Here, I share some key takeaways from LARAM School, with a focus on conceptual insights rather than the detailed physical and mathematical aspects discussed during the sessions.
Human Influence and Landslide Dynamics
Nowadays, landslide disasters are no longer considered purely natural; human activities significantly influence them. Actions such as altering landscapes, unplanned urbanization, deforestation, and climate change (leading to extreme rainfall and temperature shifts) can trigger landslides in various ways.
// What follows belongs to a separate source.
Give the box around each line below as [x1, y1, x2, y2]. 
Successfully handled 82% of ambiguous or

Among climatic factors, unevenly distributed heavy rainfall is a major contributor, as it causes slopes to become oversaturated and increase pore water pressure leading to slope instability. Landslides can be likened to human cancer: just as cancer is triggered by uncontrolled cell growth, landslides occur when soil becomes unstable due to various triggers. Of the many types of landslides, flow-like landslides are the most dangerous, as they can propagate over large areas. Therefore, proper land management is essential to mitigate landslide risks, as these events cause significant disruptions, affect ecosystems, and highlight the importance of early detection and intervention.
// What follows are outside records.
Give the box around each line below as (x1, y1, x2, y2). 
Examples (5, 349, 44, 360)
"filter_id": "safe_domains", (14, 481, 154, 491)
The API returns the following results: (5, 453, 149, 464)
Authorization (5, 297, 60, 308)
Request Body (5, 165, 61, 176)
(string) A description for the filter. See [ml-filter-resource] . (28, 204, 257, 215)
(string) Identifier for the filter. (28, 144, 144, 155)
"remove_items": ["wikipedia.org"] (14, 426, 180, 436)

Landslides do not occur randomly on hills or mountains but tend to happen near weak points such as cracks, fault lines, joints, and drainage channels. A first failure (landslide) usually occurs at these weak points, triggered by external factors. This initial failure weakens the slope, altering its structure, and creating conditions for secondary failures in the surrounding areas. These secondary landslides increase the susceptibility of the region, leading to a feedback loop that can trigger additional, larger landslides. Hence, geological and geomorphological knowledge is crucial for landslide research.
Monitoring and Case Study
After a landslide, the stratigraphy or the layered structure of the soil and rock in the affected area undergoes significant changes. These alterations can disrupt the stability of the landscape, making previous risk assessments unreliable. This is why it becomes essential to update risk maps based on new geological and geotechnical conditions. For instance, landslides can expose deeper, less stable layers or alter the composition of surface materials, which may now be more prone to further movement.
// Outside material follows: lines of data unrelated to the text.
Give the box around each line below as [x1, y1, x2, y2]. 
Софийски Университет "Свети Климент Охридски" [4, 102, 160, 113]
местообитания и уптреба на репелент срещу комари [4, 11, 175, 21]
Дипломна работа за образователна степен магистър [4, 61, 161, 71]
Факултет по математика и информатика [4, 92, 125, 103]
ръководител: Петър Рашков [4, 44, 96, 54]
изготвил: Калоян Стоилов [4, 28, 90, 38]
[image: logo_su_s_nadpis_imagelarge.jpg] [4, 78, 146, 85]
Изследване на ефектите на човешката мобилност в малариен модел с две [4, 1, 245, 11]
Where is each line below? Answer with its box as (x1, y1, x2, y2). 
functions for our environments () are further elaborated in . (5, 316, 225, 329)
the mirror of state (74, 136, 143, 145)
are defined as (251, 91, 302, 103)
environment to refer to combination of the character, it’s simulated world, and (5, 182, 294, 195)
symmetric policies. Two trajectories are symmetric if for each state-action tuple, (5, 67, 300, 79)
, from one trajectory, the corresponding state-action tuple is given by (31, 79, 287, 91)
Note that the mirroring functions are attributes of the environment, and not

From a soil science and physical science perspective, it is crucial to assess the presence and behaviour of water tables in the affected zone. Water tables influence slope stability, and multiple water tables at different depths can increase the complexity of the risk. The type of water table (confined or unconfined) determines how water moves through the soil, affecting its weight and cohesion.
Monitoring pore water pressure over time is a key factor in evaluating the soil or rock’s shear strength. Pore water pressure refers to the pressure exerted by water within the pores of the soil. When this pressure increases due to rainfall, groundwater infiltration, or changes in drainage it reduces the friction between soil particles, weakening the overall structure. This reduction in shear strength, combined with increased shear stress from external forces like gravity or added water weight, can trigger landslides or make the area more susceptible to future failures. Understanding these dynamics is critical for accurate hazard assessments and mitigation strategies.
Modelling and Mapping Landslide Risks
Recent scholars have modelled landslides to mitigate risks using three widely employed methods: mathematical, constitutive, and numerical. However, an important step that is often overlooked is the observation of phenomena through community surveys, stakeholder interviews, field visits, laboratory tests, and reviewing existing research. A purely physical science-based model may produce statistically excellent results but may significantly deviate from reality. Therefore, incorporating field observations is essential to make the results more practical and reliable, a principle applicable to other disasters as well.
Landslide inventories are the foundation for modelling landslide disasters. Today, satellite imagery is extensively used to create these inventories, which helps geologists and geomorphologists. However, it remains crucial to cross-check satellite-generated inventories with field visits, as artificial intelligence (AI) used to detect landslides in images is not 100% accurate. Additionally, the nature of landslides varies by location, catchment area, and even slope, making geological knowledge necessary for inventory classification.
There are two main approaches to mapping landslide susceptibility: bottom-up and top-down. It is always recommended to perform a back-analysis of past landslides to calibrate models. The bottom-up approach, although thorough, is time-consuming and impractical for large areas within 3-4 years. AI typically uses this approach, but it would be beneficial for researchers to guide AI in employing top-down methods as well. The top-down approach is efficient for large-scale landslide risk mitigation, allowing researchers to first map a large area and then categorise it into different zones based on homogenous patterns of landslides, geology, hydrology, and other factors. This makes it easier for risk managers to implement similar mitigation strategies across similar zones, offering a more practical and effective solution than the bottom-up approach.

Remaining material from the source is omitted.